With respect to the plaintiffs’ fraud claims, the defendants accurately observe that “in order to have a separate cause of action for fraud, the plaintiff must show that the personal injuries caused by the fraud are different from those caused by the malpractice” (Harkin v Culleton, 156 AD2d 19, 21 [1990]). This the plaintiffs cannot do (see Spinosa v Weinstein, 168 AD2d 32 [1991]). Even assuming a fraud claim could lie separately from the lack of informed consent causes of action based on the concealment of Dr. Hall’s condition and the risks of his performing the surgery, the damages arising therefrom are no different from those alleged to have resulted from the lack of informed consent or malpractice claims, i.e., the infection with hepatitis C (see Bellera v Handler, 284 AD2d 488 [2001]).
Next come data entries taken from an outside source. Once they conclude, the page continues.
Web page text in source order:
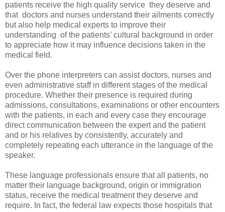
patients receive the high quality service they deserve and
that doctors and nurses understand their ailments correctly
but also help medical experts to improve their
understanding of the patients’ cultural background in order
to appreciate how it may influence decisions taken in the
medical field.
Over the phone interpreters can assist doctors, nurses and
even administrative staff in different stages of the medical
procedure. Whether their presence is required during
admissions, consultations, examinations or other encounters
with the patients, in each and every case they encourage
direct communication between the expert and the patient
and or his relatives by consistently, accurately and
completely repeating each utterance in the language of the
speaker.
These language professionals ensure that all patients, no
matter their language background, origin or immigration
status, receive the medical treatment they deserve and
require. In fact, the federal law expects those hospitals that
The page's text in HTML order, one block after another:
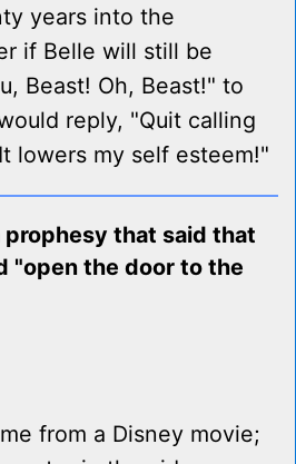
years into the
if Belle will still be
Beast! Oh, Beast!" to
reply, "Quit calling
lowers my self esteem!"
prophesy that said that
"open the door to the
from a Disney movie;
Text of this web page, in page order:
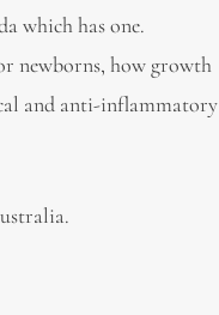
which has one.
newborns, how growth
and anti-inflammatory
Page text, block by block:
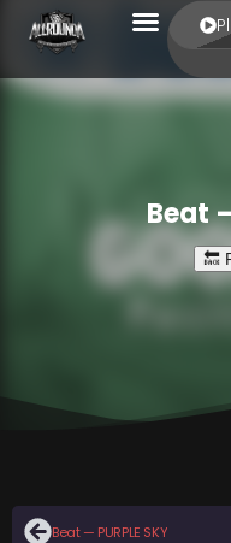
Beat
Beat — PURPLE SKY
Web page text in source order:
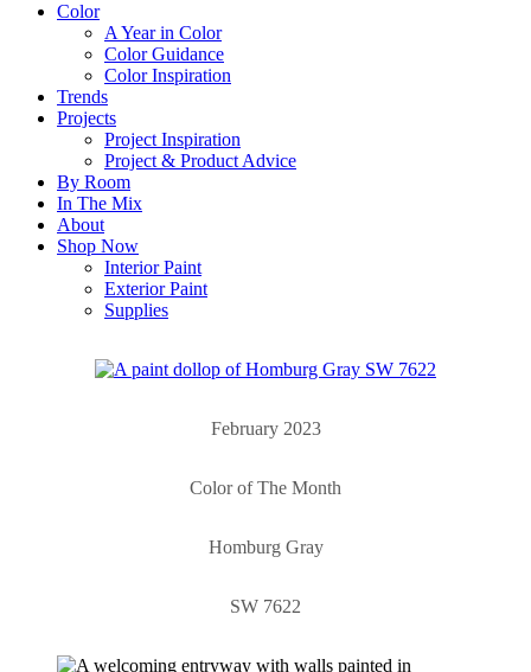
Color
A Year in Color
Color Guidance
Color Inspiration
Trends
Projects
Project Inspiration
Project & Product Advice
By Room
In The Mix
About
Shop Now
Interior Paint
Exterior Paint
Supplies
February 2023
Color of The Month
Homburg Gray
SW 7622
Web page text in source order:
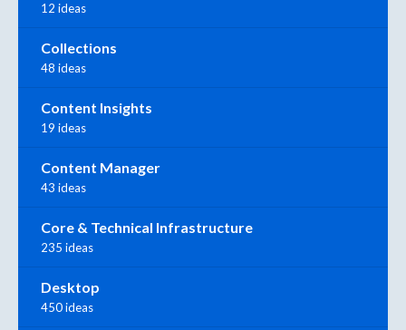
12 ideas
Collections
48 ideas
Content Insights
19 ideas
Content Manager
43 ideas
Core & Technical Infrastructure
235 ideas
Desktop
450 ideas
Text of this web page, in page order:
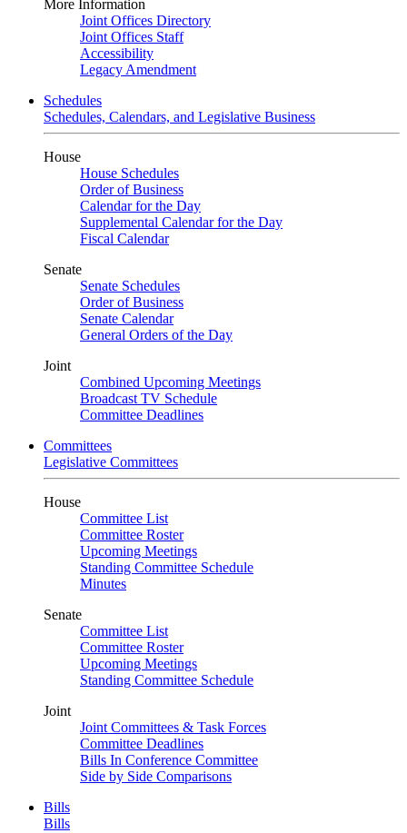
More Information
Joint Offices Directory
Joint Offices Staff
Accessibility
Legacy Amendment
Schedules
Schedules, Calendars, and Legislative Business
House
House Schedules
Order of Business
Calendar for the Day
Supplemental Calendar for the Day
Fiscal Calendar
Senate
Senate Schedules
Order of Business
Senate Calendar
General Orders of the Day
Joint
Combined Upcoming Meetings
Broadcast TV Schedule
Committee Deadlines
Committees
Legislative Committees
House
Committee List
Committee Roster
Upcoming Meetings
Standing Committee Schedule
Minutes
Senate
Committee List
Committee Roster
Upcoming Meetings
Standing Committee Schedule
Joint
Joint Committees & Task Forces
Committee Deadlines
Bills In Conference Committee
Side by Side Comparisons
Bills
Bills
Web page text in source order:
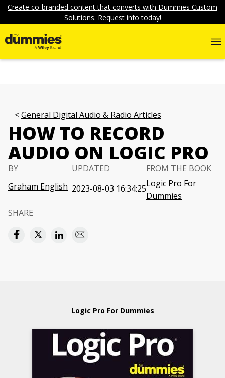
Create co-branded content that converts with Dummies Custom
Solutions. Request info today!
General Digital Audio & Radio Articles
HOW TO RECORD
AUDIO ON LOGIC PRO
BY
Graham English
UPDATED
2023-08-03 16:34:25
FROM THE BOOK
Logic Pro For
Dummies
SHARE
Logic Pro For Dummies
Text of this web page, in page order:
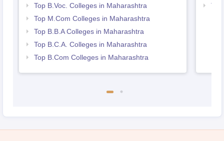
Top B.Voc. Colleges in Maharashtra
Top M.Com Colleges in Maharashtra
Top B.B.A Colleges in Maharashtra
Top B.C.A. Colleges in Maharashtra
Top B.Com Colleges in Maharashtra
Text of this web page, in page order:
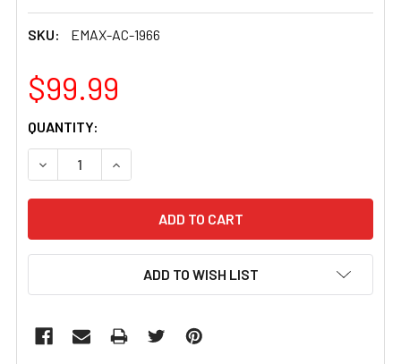
SKU: EMAX-AC-1966
$99.99
CURRENT
STOCK:
QUANTITY:
DECREASE QUANTITY OF EMAX-AC-1966 EMAX FPV
INCREASE QUANTITY OF EMAX-AC-1966
ADD TO WISH LIST
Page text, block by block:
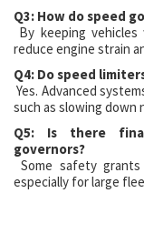
Q3: How do speed
By keeping
reduce engine strain
Q4: Do speed
Yes. Advanced
such as slowing down
Q5: Is there
governors?
Some safety
especially for large
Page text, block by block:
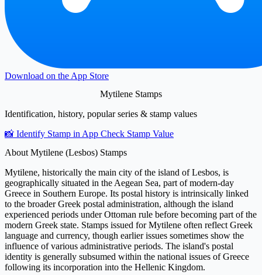
Download on the App Store
Mytilene Stamps
Identification, history, popular series & stamp values
📸 Identify Stamp in App Check Stamp Value
About Mytilene (Lesbos) Stamps
Mytilene, historically the main city of the island of Lesbos, is
geographically situated in the Aegean Sea, part of modern-day
Greece in Southern Europe. Its postal history is intrinsically linked
to the broader Greek postal administration, although the island
experienced periods under Ottoman rule before becoming part of the
modern Greek state. Stamps issued for Mytilene often reflect Greek
language and currency, though earlier issues sometimes show the
influence of various administrative periods. The island's postal
identity is generally subsumed within the national issues of Greece
following its incorporation into the Hellenic Kingdom.
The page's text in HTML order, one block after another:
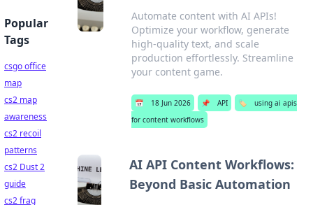
Automate content with AI APIs!
Optimize your workflow, generate
high-quality text, and scale
production effortlessly. Streamline
your content game.
📅 18 Jun 2026 📌 API 🏷️
using ai apis
for content workflows
AI API Content Workflows:
Beyond Basic Automation
Popular
Tags
csgo office
map
cs2 map
awareness
cs2 recoil
patterns
cs2 Dust 2
guide
cs2 frag
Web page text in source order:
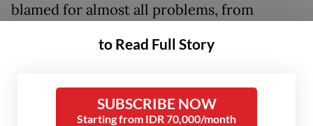
blamed for almost all problems, from
sparked hysteria and revenge attacks across
Banyuwangi regency,regarded as the center
to Read Full Story
SUBSCRIBE NOW
Starting from IDR 70,000/month
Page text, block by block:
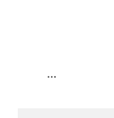
...
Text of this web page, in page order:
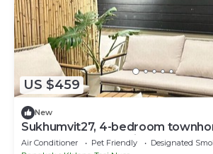
US $459
New
Sukhumvit27, 4-bedroom
breakfast 4N free airport transfer
Air Conditioner Pet Friendly
Designated
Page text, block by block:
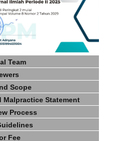
Team
Scope
Statement
Process
Fee
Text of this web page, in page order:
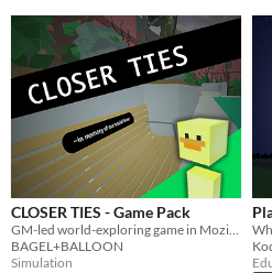
CLOSER TIES - Game Pack
GM-led world-exploring game in Mozilla Hubs
BAGEL+BALLOON
Simulation
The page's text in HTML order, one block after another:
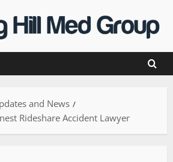
and News
Rideshare Accident Lawyer
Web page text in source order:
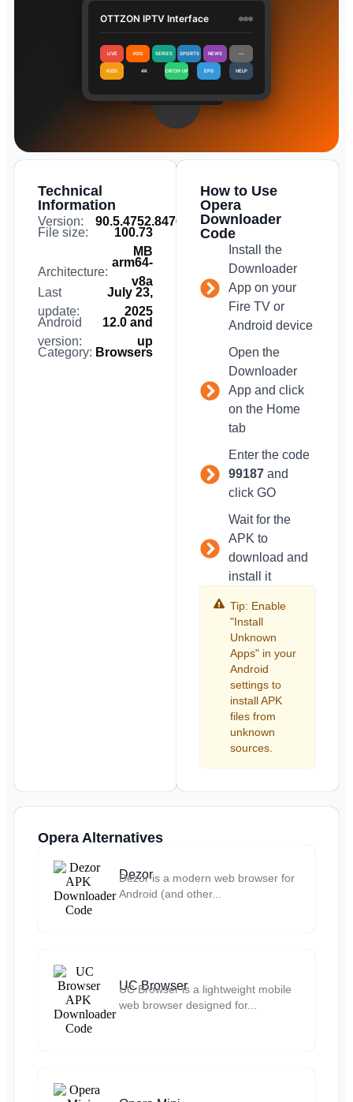
OTTZON IPTV Interface
LIVE VOD SERIES SPORTS NEWS ⋯
KIDS 4K CATCH-UP EPG HELP
Technical
Information
Version:
90.5.4752.84763
File size:
100.73
MB
Architecture:
arm64-
v8a
Last
update:
July 23,
2025
Android
version:
12.0 and
up
Category: Browsers
How to Use
Opera
Downloader
Code
Install the
Downloader
App on your
Fire TV or
Android device
Open the
Downloader
App and click
on the Home
tab
Enter the code
99187 and
click GO
Wait for the
APK to
download and
install it
Tip: Enable
"Install
Unknown
Apps" in your
Android
settings to
install APK
files from
unknown
sources.
Opera Alternatives
Dezor
Dezor is a modern web browser for
Android (and other...
UC Browser
UC Browser is a lightweight mobile
web browser designed for...

Therefore, the fraud claims cannot stand.

Finally, as acknowledged by the plaintiffs in their opposition papers before the Supreme Court, a factual issue exists as to service on Dr. Hall. Thus, there must be a hearing to determine the validity of service of process upon Dr. Hall pursuant to CPLR 306-b and 308. Cozier, J.P., S. Miller, Mastro and Skelos, JJ., concur.